Dr. Thawani studies how so-called “selfish DNA” elements copy and paste themselves within the human genome. Using advanced methods such as cryo-electron microscopy to reveal the atomic structures of various molecules associated with these selfish elements, she aims to delineate their mechanism of mobility. She is also interested in understanding how selfish DNA elements are recognized and silenced within the human genome. Dr. Thawani plans to harness these discoveries to engineer new genome editing technologies to precisely insert large genes at user-specified sites in a variety of human cell types. This general technology will translate directly into new gene therapy tools that will enable treatment of loss-of-function genetic diseases, including many cancer types, and provide a path to improving CAR-T therapies for blood cancers.

Dr. Chen’s research aims to harness a common skin-colonizing bacterium, present on all our skin, to train the immune system to attack cancer without causing infection or inflammation. This process is known to occur—notably, across an intact skin barrier—but its mechanism is not well understood. Dr. Chen is investigating which skin cells sense these bacteria and transmit the signal to immune cells, and why the immune cells that respond are so effective at killing cancer. Ultimately, she intends to develop a new type of cancer vaccine using engineered skin bacteria to activate immune cells to effectively target and destroy tumors. While the project’s current focus is melanoma, the goal is to apply this therapeutic approach across cancer types.

Emerging evidence underscores the profound impact of the gut microbiome, a collection of microorganisms within our digestive system, on cancer. These microorganisms collectively generate various metabolites that can significantly influence cancer progression and treatment outcomes. Dr. Zeng [Fraternal Order of Eagles Fellow] is employing synthetic communities and mouse cancer models to delve into the intricate connections between cancer and the microbiome. His synthetic communities, comprised of over 100 strains, allow for precise manipulation of the microbiome to elucidate the role of specific microbial metabolites in cancer. Additionally, Dr. Zeng is studying community-scale metabolism and using genetically edited strains to design synthetic communities with desired metabolic profiles. These approaches will gain valuable insights into microbiome-cancer interactions and establish a broadly applicable strategy to harness the therapeutic potential of gut microbiome. Dr. Zeng received his PhD from Princeton University, Princeton and his BS from Tsinghua University, Beijing.

Hematopoietic stem cells, which are found in the bone marrow and give rise to all other blood cells, maintain lifelong blood production and immune function.

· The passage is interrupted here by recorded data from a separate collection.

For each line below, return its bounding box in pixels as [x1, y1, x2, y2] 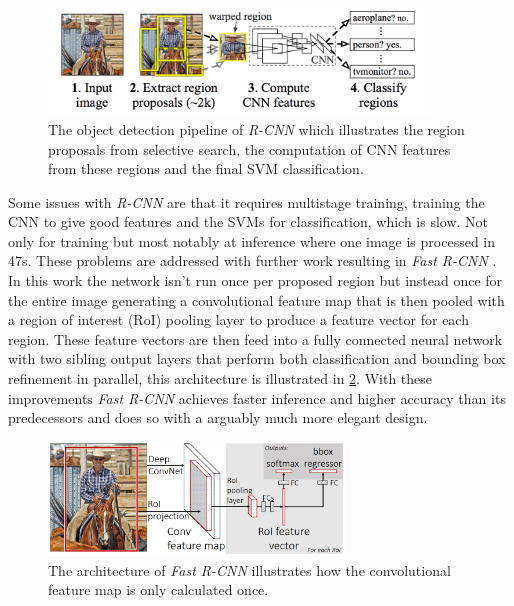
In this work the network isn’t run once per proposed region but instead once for [8, 270, 503, 291]
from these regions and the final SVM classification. [48, 158, 364, 179]
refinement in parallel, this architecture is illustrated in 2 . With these [8, 368, 433, 389]
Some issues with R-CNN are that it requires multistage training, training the [8, 191, 485, 212]
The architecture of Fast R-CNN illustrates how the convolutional [48, 559, 451, 580]
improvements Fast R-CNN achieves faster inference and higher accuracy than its [8, 387, 506, 408]
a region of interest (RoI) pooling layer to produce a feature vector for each [8, 309, 469, 330]
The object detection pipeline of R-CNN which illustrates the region [48, 118, 465, 139]
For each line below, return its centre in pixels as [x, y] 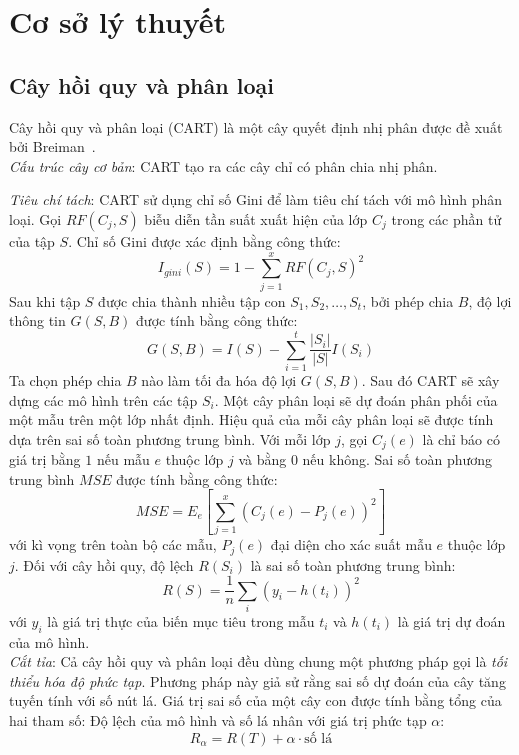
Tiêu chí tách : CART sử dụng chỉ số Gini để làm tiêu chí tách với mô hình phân [256, 199]
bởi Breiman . [52, 146]
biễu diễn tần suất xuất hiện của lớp [256, 218]
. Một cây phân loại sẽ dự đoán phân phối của [356, 399]
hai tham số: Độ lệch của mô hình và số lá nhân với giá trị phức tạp [218, 720]
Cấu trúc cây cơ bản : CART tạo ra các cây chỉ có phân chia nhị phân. [223, 165]
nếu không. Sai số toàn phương [397, 459]
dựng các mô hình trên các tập [103, 399]
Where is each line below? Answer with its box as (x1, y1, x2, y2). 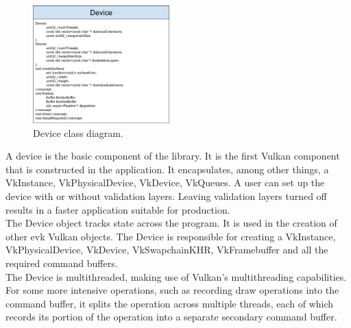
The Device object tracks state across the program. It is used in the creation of (5, 216, 337, 230)
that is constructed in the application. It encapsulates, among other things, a (5, 162, 329, 176)
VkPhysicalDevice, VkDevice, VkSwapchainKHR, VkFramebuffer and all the (5, 242, 328, 257)
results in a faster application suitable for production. (5, 202, 230, 216)
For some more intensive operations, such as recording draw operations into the (5, 283, 339, 297)
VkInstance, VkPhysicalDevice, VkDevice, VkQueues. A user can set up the (5, 175, 325, 190)
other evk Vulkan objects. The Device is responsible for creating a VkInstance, (5, 229, 336, 243)
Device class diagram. (33, 125, 123, 140)
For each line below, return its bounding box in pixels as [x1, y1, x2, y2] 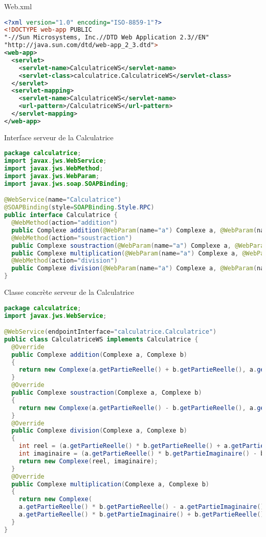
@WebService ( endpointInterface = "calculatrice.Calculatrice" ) [4, 328, 217, 336]
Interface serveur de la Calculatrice [4, 132, 114, 142]
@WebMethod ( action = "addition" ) [11, 219, 118, 227]
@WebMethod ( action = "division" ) [11, 257, 118, 265]
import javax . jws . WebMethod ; [4, 165, 103, 173]
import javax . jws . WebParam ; [4, 173, 100, 180]
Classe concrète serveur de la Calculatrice [4, 287, 134, 297]
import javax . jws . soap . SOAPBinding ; [4, 180, 129, 187]
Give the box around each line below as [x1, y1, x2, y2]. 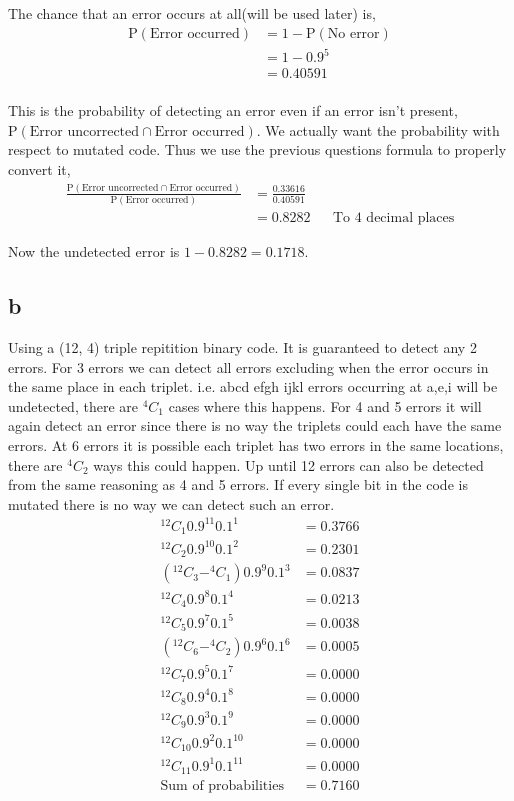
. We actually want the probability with [256, 119, 500, 140]
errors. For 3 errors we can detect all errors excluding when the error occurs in [8, 356, 489, 377]
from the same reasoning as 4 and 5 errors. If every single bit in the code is [8, 474, 468, 495]
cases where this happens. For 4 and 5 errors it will [168, 395, 482, 416]
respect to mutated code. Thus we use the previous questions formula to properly [8, 139, 507, 160]
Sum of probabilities [160, 779, 284, 794]
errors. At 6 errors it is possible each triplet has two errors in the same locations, [8, 435, 504, 456]
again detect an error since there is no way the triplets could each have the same [8, 415, 502, 436]
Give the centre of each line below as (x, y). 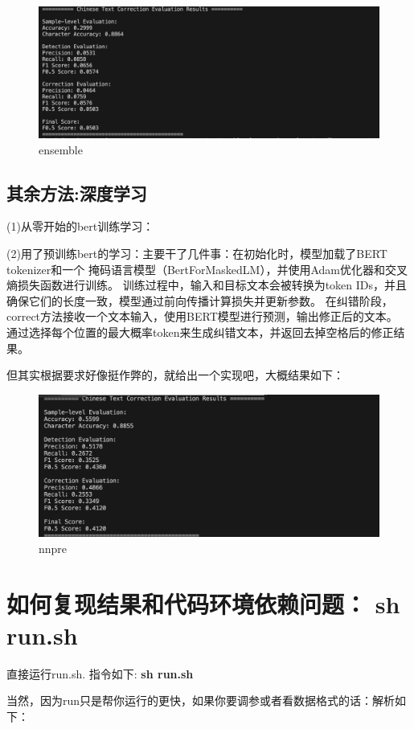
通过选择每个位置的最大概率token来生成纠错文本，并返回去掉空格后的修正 (200, 332)
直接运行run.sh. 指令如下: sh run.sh (100, 673)
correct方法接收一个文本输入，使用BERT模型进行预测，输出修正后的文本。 (202, 316)
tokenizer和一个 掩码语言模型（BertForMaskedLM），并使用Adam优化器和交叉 (207, 269)
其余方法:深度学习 (77, 192)
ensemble (61, 149)
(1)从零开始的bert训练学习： (80, 226)
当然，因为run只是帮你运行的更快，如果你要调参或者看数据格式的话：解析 (201, 700)
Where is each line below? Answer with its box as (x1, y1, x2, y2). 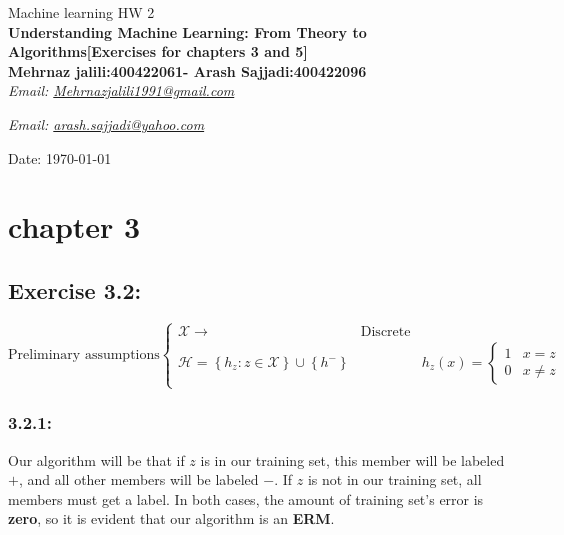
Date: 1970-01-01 (8, 147, 112, 168)
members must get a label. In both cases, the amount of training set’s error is (8, 488, 484, 509)
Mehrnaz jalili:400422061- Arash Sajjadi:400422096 (8, 60, 367, 81)
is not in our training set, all (307, 469, 482, 490)
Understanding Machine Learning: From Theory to (8, 21, 367, 42)
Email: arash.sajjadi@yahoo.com (8, 113, 205, 134)
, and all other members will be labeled (18, 469, 259, 490)
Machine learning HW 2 (8, 2, 155, 22)
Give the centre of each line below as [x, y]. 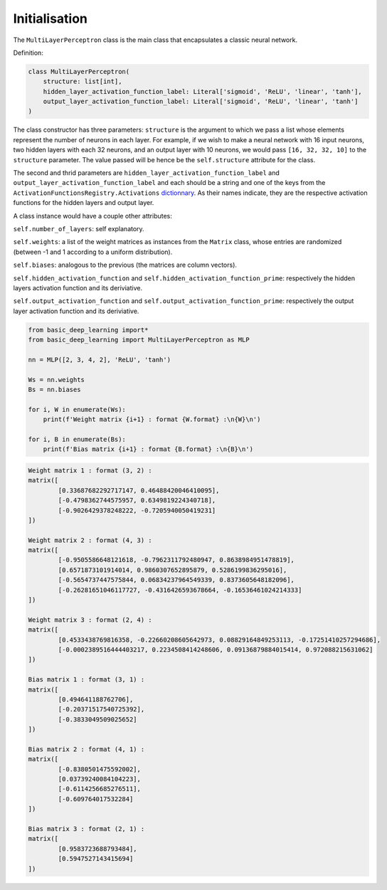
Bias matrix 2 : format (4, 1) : [86, 749]
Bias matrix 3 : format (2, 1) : [86, 829]
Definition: [28, 53]
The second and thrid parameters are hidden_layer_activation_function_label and [147, 173]
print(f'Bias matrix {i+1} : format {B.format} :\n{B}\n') [148, 449]
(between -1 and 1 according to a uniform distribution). [93, 252]
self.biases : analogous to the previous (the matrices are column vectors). [125, 265]
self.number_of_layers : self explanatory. [79, 228]
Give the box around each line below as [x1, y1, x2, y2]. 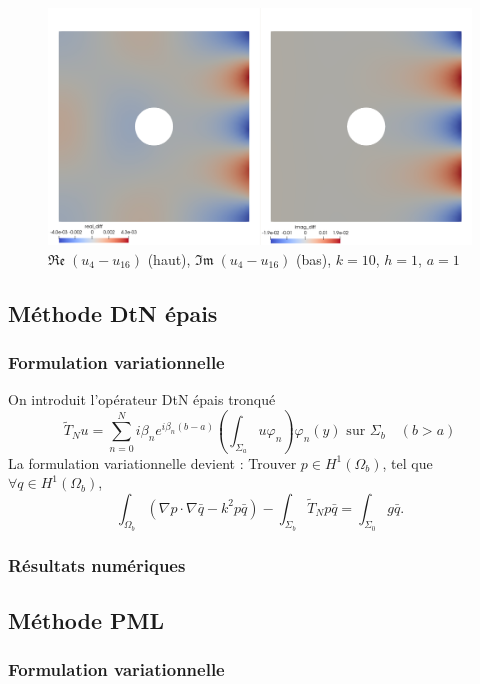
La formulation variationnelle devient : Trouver [8, 452, 297, 473]
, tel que [382, 452, 433, 473]
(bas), [296, 248, 332, 269]
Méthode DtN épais [8, 297, 218, 328]
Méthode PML [8, 605, 165, 636]
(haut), [147, 248, 191, 269]
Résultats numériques [8, 552, 186, 577]
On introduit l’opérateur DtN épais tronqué [8, 389, 276, 410]
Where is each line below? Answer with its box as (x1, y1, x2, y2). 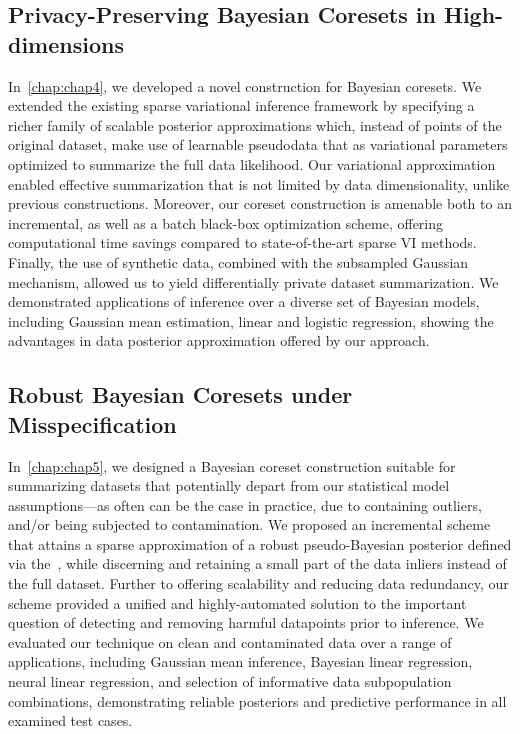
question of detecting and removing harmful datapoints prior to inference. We (8, 612, 484, 633)
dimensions (8, 28, 124, 59)
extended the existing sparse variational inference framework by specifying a (8, 95, 475, 116)
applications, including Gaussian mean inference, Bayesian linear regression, (8, 651, 473, 672)
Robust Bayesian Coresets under (8, 379, 353, 410)
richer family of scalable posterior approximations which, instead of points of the (8, 114, 502, 135)
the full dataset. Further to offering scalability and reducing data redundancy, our (8, 573, 509, 594)
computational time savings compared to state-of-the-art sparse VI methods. (8, 232, 477, 253)
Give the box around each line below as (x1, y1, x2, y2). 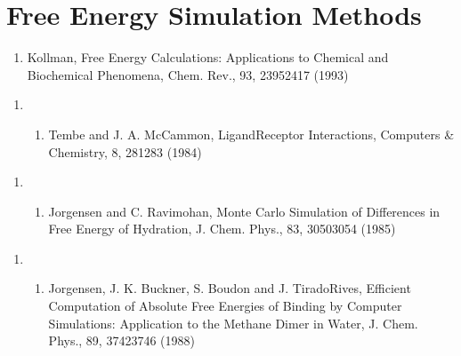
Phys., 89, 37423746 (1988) (48, 331, 195, 350)
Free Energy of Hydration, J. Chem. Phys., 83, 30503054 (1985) (48, 219, 396, 238)
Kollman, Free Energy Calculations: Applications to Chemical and (27, 48, 389, 67)
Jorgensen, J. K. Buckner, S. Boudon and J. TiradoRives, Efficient (48, 279, 411, 297)
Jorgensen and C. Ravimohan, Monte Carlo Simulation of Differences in (48, 202, 441, 220)
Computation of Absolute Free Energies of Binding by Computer (48, 297, 402, 315)
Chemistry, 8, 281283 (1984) (48, 142, 202, 161)
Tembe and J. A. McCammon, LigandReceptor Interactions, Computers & (48, 124, 455, 143)
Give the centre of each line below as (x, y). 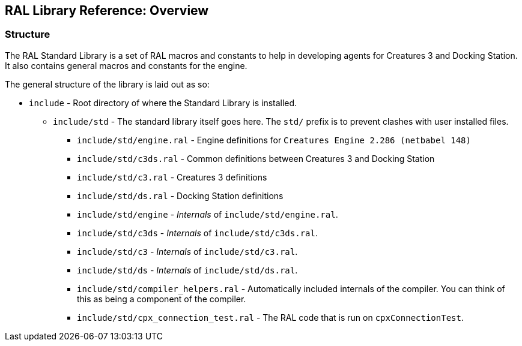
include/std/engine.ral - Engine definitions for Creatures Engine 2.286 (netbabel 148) (274, 140)
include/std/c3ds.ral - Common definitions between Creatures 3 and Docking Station (256, 158)
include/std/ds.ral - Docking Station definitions (180, 195)
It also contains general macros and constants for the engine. (126, 65)
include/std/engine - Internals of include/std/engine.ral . (208, 214)
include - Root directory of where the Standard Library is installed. (163, 103)
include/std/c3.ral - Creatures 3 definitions (172, 177)
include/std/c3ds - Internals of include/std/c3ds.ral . (197, 233)

Due to their remarkable ability to regenerate the entire blood system, medical uses of HSCs have provided cures for many previously incurable diseases, including blood cancers. However, several unanswered questions limit our ability to full harness their therapeutic potential for cancer treatment. What regulates HSC regeneration? Why does their function decline with age? How does HSC behavior vary in healthy individuals? Using cutting-edge single-cell analyses and computational biology, Dr. Gao [HHMI Fellow] aims to identify the molecular and cellular factors involved in HSC regeneration, as well as possible targets for enhancing their regenerative potential. This work could enable significant improvements in stem cell-based therapies for cancer treatment. Dr. Gao received his PhD from Harvard University, Cambridge and his BS from Washington University, St. Louis.